_PROBLEM DETAILS_. Could you transcribe every record below exactly, leaving out the pictures?

Saved data entries
--------
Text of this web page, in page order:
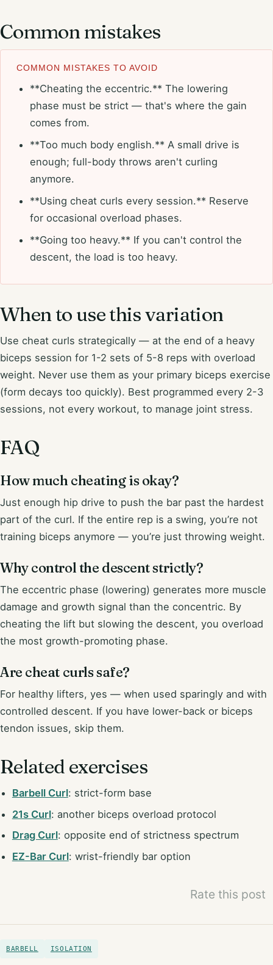
Common mistakes
COMMON MISTAKES TO AVOID
**Cheating the eccentric.** The lowering
phase must be strict — that's where the gain
comes from.
**Too much body english.** A small drive is
enough; full-body throws aren't curling
anymore.
**Using cheat curls every session.** Reserve
for occasional overload phases.
**Going too heavy.** If you can't control the
descent, the load is too heavy.
When to use this variation
Use cheat curls strategically — at the end of a heavy
biceps session for 1-2 sets of 5-8 reps with overload
weight. Never use them as your primary biceps exercise
(form decays too quickly). Best programmed every 2-3
sessions, not every workout, to manage joint stress.
FAQ
How much cheating is okay?
Just enough hip drive to push the bar past the hardest
part of the curl. If the entire rep is a swing, you’re not
training biceps anymore — you’re just throwing weight.
Why control the descent strictly?
The eccentric phase (lowering) generates more muscle
damage and growth signal than the concentric. By
cheating the lift but slowing the descent, you overload
the most growth-promoting phase.
Are cheat curls safe?
For healthy lifters, yes — when used sparingly and with
controlled descent. If you have lower-back or biceps
tendon issues, skip them.
Related exercises
Barbell Curl: strict-form base
21s Curl: another biceps overload protocol
Drag Curl: opposite end of strictness spectrum
EZ-Bar Curl: wrist-friendly bar option
Rate this post
BARBELL ISOLATION
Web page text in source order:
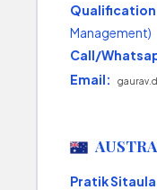
Management)
Call/
Email:
Pratik Sitaula
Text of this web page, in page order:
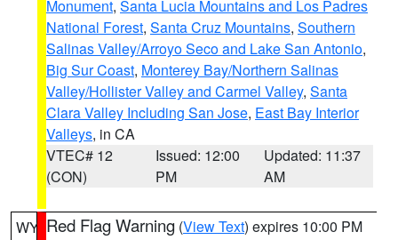
Monument, Santa Lucia Mountains and Los Padres
National Forest, Santa Cruz Mountains, Southern
Salinas Valley/Arroyo Seco and Lake San Antonio,
Big Sur Coast, Monterey Bay/Northern Salinas
Valley/Hollister Valley and Carmel Valley, Santa
Clara Valley Including San Jose, East Bay Interior
Valleys, in CA
VTEC# 12
(CON)
Issued: 12:00
PM
Updated: 11:37
AM
WY Red Flag Warning (View Text) expires 10:00 PM
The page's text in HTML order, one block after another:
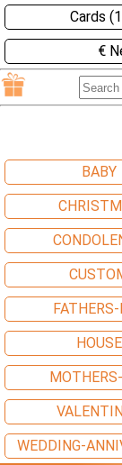
Cards
€
BABY
FATHERS-
HOUSE
WEDDING-
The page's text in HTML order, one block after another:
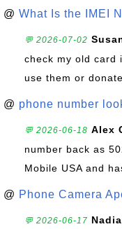
@ What Is the IMEI
💬 2026-07-02
check my old card
use them or
@ phone number
💬 2026-06-18 Alex
number back as
Mobile USA and
@ Phone Camera
💬 2026-06-17
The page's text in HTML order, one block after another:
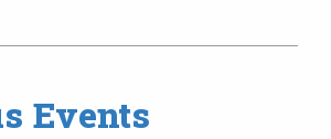
Events
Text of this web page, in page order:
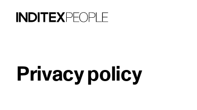
Privacy policy
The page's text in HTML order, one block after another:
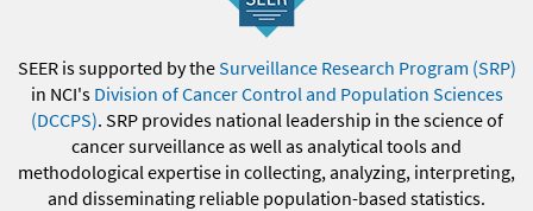
SEER is supported by theSurveillance Research Program (SRP)
in NCI's Division of Cancer Control and Population Sciences
(DCCPS). SRP provides national leadership in the science of
cancer surveillance as well as analytical tools and
methodological expertise in collecting, analyzing, interpreting,
and disseminating reliable population-based statistics.
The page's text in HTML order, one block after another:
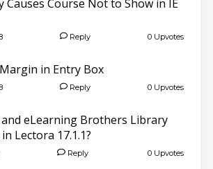
Causes Course Not to Show in IE
Reply 0 Upvotes
in Entry Box
Reply 0 Upvotes
eLearning Brothers Library
Lectora 17.1.1?
Reply 0 Upvotes
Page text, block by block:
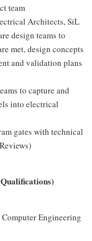
team
Architects, SiL
design teams to
met, design concepts
and validation plans
to capture and
into electrical
gates with technical
Engineering
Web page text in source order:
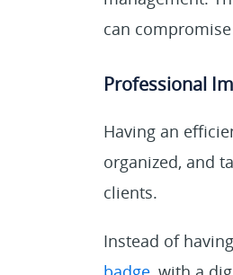
can
Professional
Having an
organized, and
clients.
Instead of
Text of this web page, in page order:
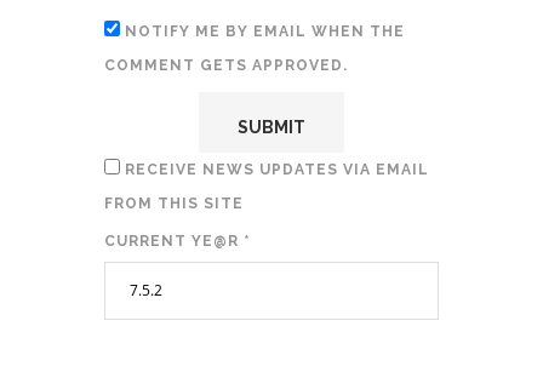
NOTIFY ME BY EMAIL WHEN THE
COMMENT GETS APPROVED.
RECEIVE NEWS UPDATES VIA EMAIL
FROM THIS SITE
CURRENT YE@R *
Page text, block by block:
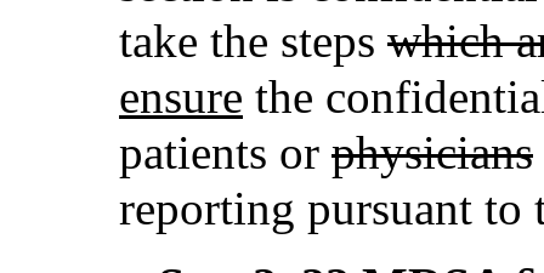
take the steps which
ensure the
patients or physicians
reporting pursuant to
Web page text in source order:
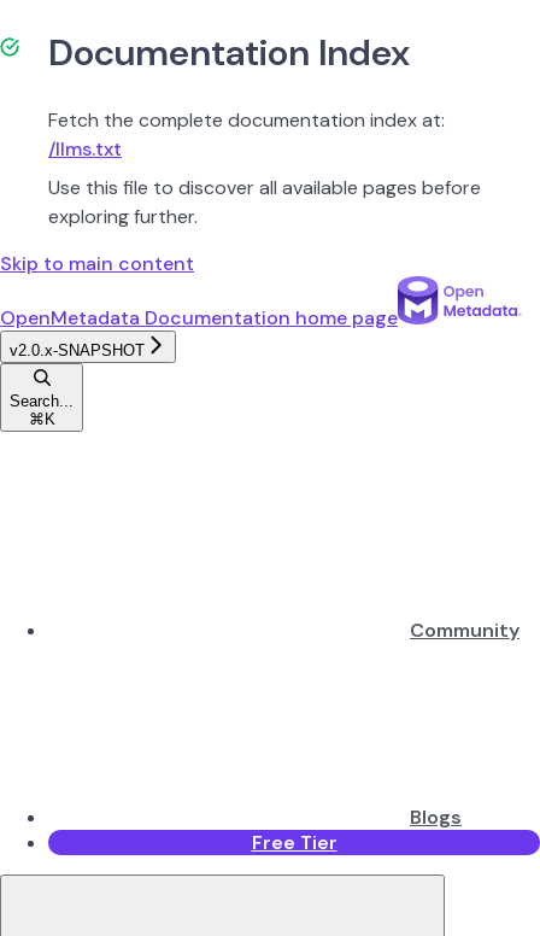
Documentation Index
Fetch the complete documentation index at:
/llms.txt
Use this file to discover all available pages before
exploring further.
Skip to main content
OpenMetadata Documentation home page
v2.0.x-SNAPSHOT
Search...
⌘ K
Community
Blogs
Free Tier
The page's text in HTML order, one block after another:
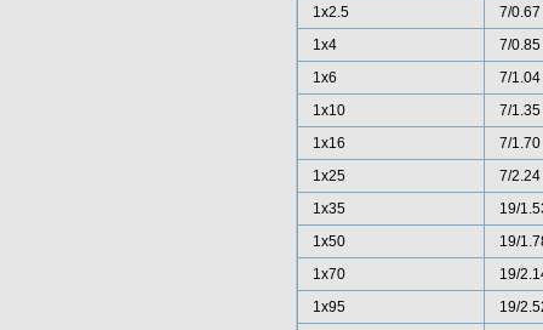
1x2.5
7/0.67
1x4
7/0.85
1x6
7/1.04
1x10
7/1.35
1x16
7/1.70
1x25
7/2.24
1x35
19/
1x50
19/
1x70
19/
1x95
19/
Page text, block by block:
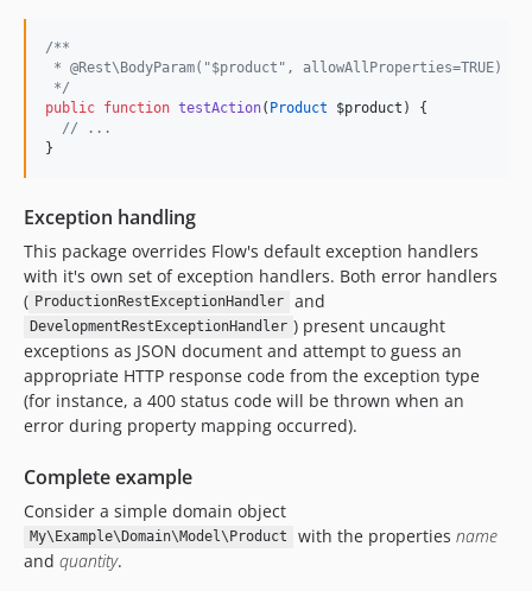
/**
* @Rest\BodyParam("$product", allowAllProperties=TRUE)
*/
public function testAction( Product $product ) {
// ...
}
Exception handling
This package overrides Flow's default exception handlers
with it's own set of exception handlers. Both error handlers
( ProductionRestExceptionHandler and
DevelopmentRestExceptionHandler ) present uncaught
exceptions as JSON document and attempt to guess an
appropriate HTTP response code from the exception type
(for instance, a 400 status code will be thrown when an
error during property mapping occurred).
Complete example
Consider a simple domain object
My\Example\Domain\Model\Product with the properties name
and quantity.
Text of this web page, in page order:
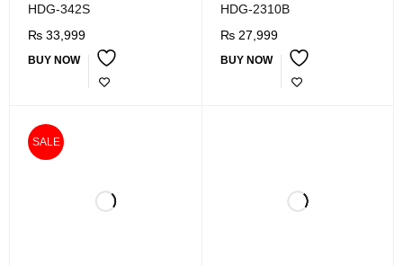
HDG-342S
₨ 33,999
BUY NOW
HDG-2310B
₨27,999
BUY NOW
SALE
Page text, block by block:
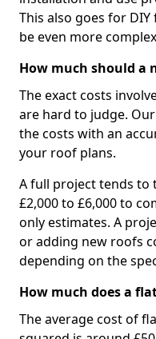
This also goes for
be even more
How much should a
The exact costs
are hard to judge.
the costs with an
your roof plans.
A full project tends to
£2,000 to £6,000 to
only estimates. A
or adding new roofs
depending on the
How much does a
The average cost of
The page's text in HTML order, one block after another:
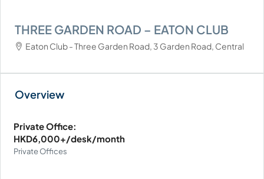
THREE GARDEN ROAD – EATON CLUB
Eaton Club - Three Garden Road, 3 Garden Road, Central
Private Office:
HKD6,000+/desk/month
Private Offices
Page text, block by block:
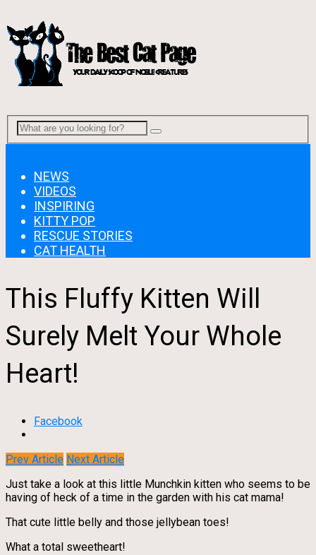
NEWS
VIDEOS
INSPIRING
KITTY POP
RESCUE STORIES
CAT HEALTH
This Fluffy Kitten Will
Surely Melt Your Whole
Heart!
Facebook
Prev Article Next Article
Just take a look at this little Munchkin kitten who seems to be
having of heck of a time in the garden with his cat mama!
That cute little belly and those jellybean toes!
What a total sweetheart!
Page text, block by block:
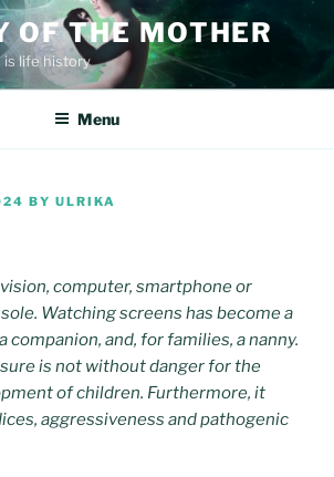
OF THE MOTHER
is life history
Menu
BY ULRIKA
computer, smartphone or
Watching screens has become a
companion, and, for families, a nanny.
is not without danger for the
of children. Furthermore, it
aggressiveness and pathogenic
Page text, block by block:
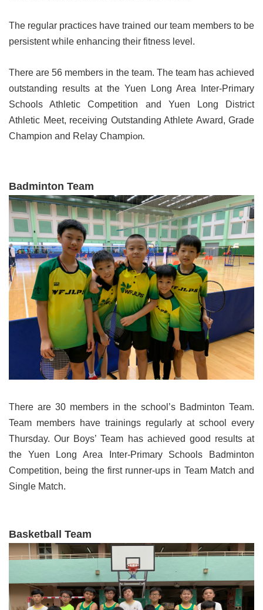
The regular practices have trained our team members to be
persistent while enhancing their fitness level.
There are 56 members in the team. The team has achieved
outstanding results at the Yuen Long Area Inter-Primary
Schools Athletic Competition and Yuen Long District
Athletic Meet, receiving Outstanding Athlete Award, Grade
Champion and Relay Champion.
Badminton Team
There are 30 members in the school’s Badminton Team.
Team members have trainings regularly at school every
Thursday. Our Boys’ Team has achieved good results at
the Yuen Long Area Inter-Primary Schools Badminton
Competition, being the first runner-ups in Team Match and
Single Match.
Basketball Team
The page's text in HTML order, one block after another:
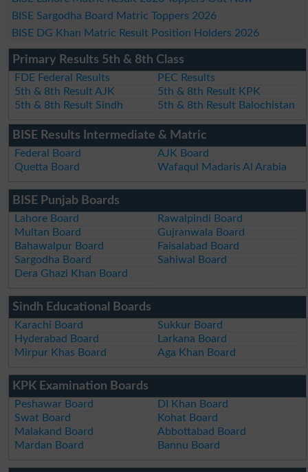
--------
_EXERCISE SOLUTION_.
Text of this web page, in page order:
Common mistakes
COMMON MISTAKES TO AVOID
**Cheating the eccentric.** The lowering
phase must be strict — that's where the gain
comes from.
**Too much body english.** A small drive is
enough; full-body throws aren't curling
anymore.
**Using cheat curls every session.** Reserve
for occasional overload phases.
**Going too heavy.** If you can't control the
descent, the load is too heavy.
When to use this variation
Use cheat curls strategically — at the end of a heavy
biceps session for 1-2 sets of 5-8 reps with overload
weight. Never use them as your primary biceps exercise
(form decays too quickly). Best programmed every 2-3
sessions, not every workout, to manage joint stress.
FAQ
How much cheating is okay?
Just enough hip drive to push the bar past the hardest
part of the curl. If the entire rep is a swing, you’re not
training biceps anymore — you’re just throwing weight.
Why control the descent strictly?
The eccentric phase (lowering) generates more muscle
damage and growth signal than the concentric. By
cheating the lift but slowing the descent, you overload
the most growth-promoting phase.
Are cheat curls safe?
For healthy lifters, yes — when used sparingly and with
controlled descent. If you have lower-back or biceps
tendon issues, skip them.
Related exercises
Barbell Curl: strict-form base
21s Curl: another biceps overload protocol
Drag Curl: opposite end of strictness spectrum
EZ-Bar Curl: wrist-friendly bar option
Rate this post
BARBELL ISOLATION
Web page text in source order:
Management)
Call/
Email:
Pratik Sitaula
Text of this web page, in page order:
Monument, Santa Lucia Mountains and Los Padres
National Forest, Santa Cruz Mountains, Southern
Salinas Valley/Arroyo Seco and Lake San Antonio,
Big Sur Coast, Monterey Bay/Northern Salinas
Valley/Hollister Valley and Carmel Valley, Santa
Clara Valley Including San Jose, East Bay Interior
Valleys, in CA
VTEC# 12
(CON)
Issued: 12:00
PM
Updated: 11:37
AM
WY Red Flag Warning (View Text) expires 10:00 PM
The page's text in HTML order, one block after another:
Cards
€
BABY
FATHERS-
HOUSE
WEDDING-
The page's text in HTML order, one block after another:
@ What Is the IMEI
💬 2026-07-02
check my old card
use them or
@ phone number
💬 2026-06-18 Alex
number back as
Mobile USA and
@ Phone Camera
💬 2026-06-17
The page's text in HTML order, one block after another:
Events
Text of this web page, in page order:
Privacy policy
The page's text in HTML order, one block after another:
SEER is supported by theSurveillance Research Program (SRP)
in NCI's Division of Cancer Control and Population Sciences
(DCCPS). SRP provides national leadership in the science of
cancer surveillance as well as analytical tools and
methodological expertise in collecting, analyzing, interpreting,
and disseminating reliable population-based statistics.
The page's text in HTML order, one block after another:
Causes Course Not to Show in IE
Reply 0 Upvotes
in Entry Box
Reply 0 Upvotes
eLearning Brothers Library
Lectora 17.1.1?
Reply 0 Upvotes
Page text, block by block:
team
Architects, SiL
design teams to
met, design concepts
and validation plans
to capture and
into electrical
gates with technical
Engineering
Web page text in source order:
can
Professional
Having an
organized, and
clients.
Instead of
Text of this web page, in page order:
NOTIFY ME BY EMAIL WHEN THE
COMMENT GETS APPROVED.
RECEIVE NEWS UPDATES VIA EMAIL
FROM THIS SITE
CURRENT YE@R *
Page text, block by block:
take the steps which
ensure the
patients or physicians
reporting pursuant to
Web page text in source order:
Documentation Index
Fetch the complete documentation index at:
/llms.txt
Use this file to discover all available pages before
exploring further.
Skip to main content
OpenMetadata Documentation home page
v2.0.x-SNAPSHOT
Search...
⌘ K
Community
Blogs
Free Tier
The page's text in HTML order, one block after another:
1x2.5
7/0.67
1x4
7/0.85
1x6
7/1.04
1x10
7/1.35
1x16
7/1.70
1x25
7/2.24
1x35
19/
1x50
19/
1x70
19/
1x95
19/
Page text, block by block:
/**
* @Rest\BodyParam("$product", allowAllProperties=TRUE)
*/
public function testAction( Product $product ) {
// ...
}
Exception handling
This package overrides Flow's default exception handlers
with it's own set of exception handlers. Both error handlers
( ProductionRestExceptionHandler and
DevelopmentRestExceptionHandler ) present uncaught
exceptions as JSON document and attempt to guess an
appropriate HTTP response code from the exception type
(for instance, a 400 status code will be thrown when an
error during property mapping occurred).
Complete example
Consider a simple domain object
My\Example\Domain\Model\Product with the properties name
and quantity.
Text of this web page, in page order:
HDG-342S
₨ 33,999
BUY NOW
HDG-2310B
₨27,999
BUY NOW
SALE
Page text, block by block:
This also goes for
be even more
How much should a
The exact costs
are hard to judge.
the costs with an
your roof plans.
A full project tends to
£2,000 to £6,000 to
only estimates. A
or adding new roofs
depending on the
How much does a
The average cost of
The page's text in HTML order, one block after another:
THREE GARDEN ROAD – EATON CLUB
Eaton Club - Three Garden Road, 3 Garden Road, Central
Private Office:
HKD6,000+/desk/month
Private Offices
Page text, block by block:
NEWS
VIDEOS
INSPIRING
KITTY POP
RESCUE STORIES
CAT HEALTH
This Fluffy Kitten Will
Surely Melt Your Whole
Heart!
Facebook
Prev Article Next Article
Just take a look at this little Munchkin kitten who seems to be
having of heck of a time in the garden with his cat mama!
That cute little belly and those jellybean toes!
What a total sweetheart!
Page text, block by block:
OF THE MOTHER
is life history
Menu
BY ULRIKA
computer, smartphone or
Watching screens has become a
companion, and, for families, a nanny.
is not without danger for the
of children. Furthermore, it
aggressiveness and pathogenic
Page text, block by block:
The regular practices have trained our team members to be
persistent while enhancing their fitness level.
There are 56 members in the team. The team has achieved
outstanding results at the Yuen Long Area Inter-Primary
Schools Athletic Competition and Yuen Long District
Athletic Meet, receiving Outstanding Athlete Award, Grade
Champion and Relay Champion.
Badminton Team
There are 30 members in the school’s Badminton Team.
Team members have trainings regularly at school every
Thursday. Our Boys’ Team has achieved good results at
the Yuen Long Area Inter-Primary Schools Badminton
Competition, being the first runner-ups in Team Match and
Single Match.
Basketball Team
The page's text in HTML order, one block after another:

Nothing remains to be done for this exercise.